Unfortunately, none of this will work as we’d hoped. The actresses are difficult, unreliable, and self-centered (surprise!). Others within Knock Knock think the line is a bad idea, but no one tells me. In fact, the demise of this line will be a turning point with the art director, later VP of creative services, now SVP of brand development, wherein I will say “Tell me if you think something!” and she will begin to do so, really the beginning of our working as a partnership and the beginning of Knock Knock being less of a monarchy.
- Though the Life Awards and Cubicle Notes were introduced into the marketplace in January, we still do not have inventory. The Life Awards are at a crisis point multiple times, almost canceled multiple times. The Cubicle Notes introduce me to something that continues to surprise everybody who’s not in the paper business: sticky notes are very, very difficult to manufacture well, and only 3M can really do it. Unfortunately, all consumers’ expectations are keyed to 3M products, so inferior sticky notes disappoint. We have sticky notes on every surface in the office in order to see how long they’ll stay up, how much they’ll curl, how they interact with different surfaces. We are reinventing the sticky note against our will. Manufacturing is late, defective, and riding on its own little hand basket to hell, and I can elicit accountability for it from no one. This may be the nadir of our problems with manufacturing and shipping on-time. I think about our philosophy (since updated) in which I’d stated that we “believe in shipping quality product on time.” When I wrote that, I was stupid enough to assume that this was a personal character choice. I had no idea that making that happen would involve countless moving parts, so many of them out of my control. I delete that sentence from the philosophy.
- We are profiled in Newsweek.
- I go to Spain to visit one of my closest friends in the world since I was eight years old. Her mother, who was my piano teacher throughout my youth and adolescence, is visiting as well. Though I am with some of the people I love most in the world, I spend much of the time working.

I took a lot of pills in 2006. None of them had the effect indicated on the cover of our Take a Pill cards.
- In preparation for our Take a Pill card series (which alludes to our future A Foldout History of Antidepressants book) I obtain one pill each of the following: Prozac, Wellbutrin, and Paxil. The pharmacist is confused at the one-each dosage, and I do not put it on my insurance for fear of looking like a smorgasbord pill popper. Because Vicodin is a controlled substance, I end up borrowing that pill from a friend. I do not give it back.
May 2006:
- I have been nitpicking at a newly-hired senior designer who is not working out. He is forgetful and disorganized and cannot keep up with our pace, and his work and attitude are subpar.
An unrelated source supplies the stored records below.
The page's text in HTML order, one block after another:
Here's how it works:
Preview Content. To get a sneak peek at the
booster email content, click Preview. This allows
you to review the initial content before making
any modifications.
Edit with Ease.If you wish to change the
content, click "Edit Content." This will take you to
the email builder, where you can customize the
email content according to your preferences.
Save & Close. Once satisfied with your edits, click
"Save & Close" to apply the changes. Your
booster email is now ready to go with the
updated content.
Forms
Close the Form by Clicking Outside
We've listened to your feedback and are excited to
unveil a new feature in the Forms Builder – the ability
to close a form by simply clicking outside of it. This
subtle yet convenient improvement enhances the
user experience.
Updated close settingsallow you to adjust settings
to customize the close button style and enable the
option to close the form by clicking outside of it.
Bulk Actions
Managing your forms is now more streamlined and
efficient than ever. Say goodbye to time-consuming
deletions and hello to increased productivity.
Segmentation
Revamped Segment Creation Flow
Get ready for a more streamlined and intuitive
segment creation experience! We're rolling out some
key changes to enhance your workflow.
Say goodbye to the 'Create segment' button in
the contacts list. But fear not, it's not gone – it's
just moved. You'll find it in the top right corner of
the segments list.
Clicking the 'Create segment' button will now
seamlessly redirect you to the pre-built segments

There is no question that I have been short and sharp with him, and I am still the all-purpose micromanager I started out to be. One Monday morning, I open my email to see “Open Letter to Knock Knock.” He has sent this to the entire team at 12:53 a.m. on Monday morning so that it’s unlikely I’ll be able to catch it in time to short-circuit it. In this letter, he airs his disgruntlements, not all of which have to do with me. He attributes a panic attack resulting in an embarrassing defecation incident to my “workplace bullying” and shares links on this “serious problem” that is “only currently prohibited by law in Canada.” While he is not wrong about some of what he’s reporting, the letter is retaliatory, vandalistic, and over the top. For example, I am not aware that I was doing the following: “Ms. Bilik’s comments have always been carefully constructed in such a way as to not constitute political incorrectness or verbal harassment (as it is defined by law).” I can only be grateful that I have accomplished such careful construction. It is a shitty start to a shitty week in a shitty month in a shitty year. This former senior designer (he also announced his immediate resignation and stated “do not attempt to make any further communication with me, whether by telephone, in person, email [including automated newsletters], or otherwise”) is not the only one with a shit problem on his hands. Or elsewhere.
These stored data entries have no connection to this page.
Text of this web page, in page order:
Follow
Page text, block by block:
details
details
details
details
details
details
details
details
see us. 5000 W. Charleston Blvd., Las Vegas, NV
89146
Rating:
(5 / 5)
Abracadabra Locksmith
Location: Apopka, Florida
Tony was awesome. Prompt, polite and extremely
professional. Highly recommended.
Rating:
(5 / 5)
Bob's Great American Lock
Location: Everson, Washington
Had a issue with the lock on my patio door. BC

- We debut a new booth design at the National Stationery Show in New York City. We have expanded our presence to a three-booth footprint and, in addition to introducing the actresses’ t-shirt and card line, we are premiering No. 2, our line of blank office products. We are so very proud of No. 2—the design and overall identity, the formats, the paper quality, the packaging, and it came entirely from the design team, led by the art director with very little originating input from me, the first such program.
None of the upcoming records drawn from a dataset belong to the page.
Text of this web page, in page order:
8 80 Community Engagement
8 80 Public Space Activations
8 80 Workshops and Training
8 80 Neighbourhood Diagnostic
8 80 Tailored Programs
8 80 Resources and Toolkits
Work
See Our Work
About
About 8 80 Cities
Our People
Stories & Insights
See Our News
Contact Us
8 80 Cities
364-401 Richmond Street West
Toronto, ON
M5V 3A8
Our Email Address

Oh, No. 2., how we nurtured and loved you so. RIP.
Our SKU count has exploded. Target, the design-savvy big-box retailer of all time stops by the booth, and expresses interest in working with Knock Knock, a high watermark. At the show, the actresses behave like prima donnas, embarrassing us in the booth, and I almost send them home. There is way too much unnecessary drama and way too much perfume and porelessness (you know, from foundation makeup) and I begin to realize that it will be better to part ways, despite having poured so much money into a program that will be a no-go.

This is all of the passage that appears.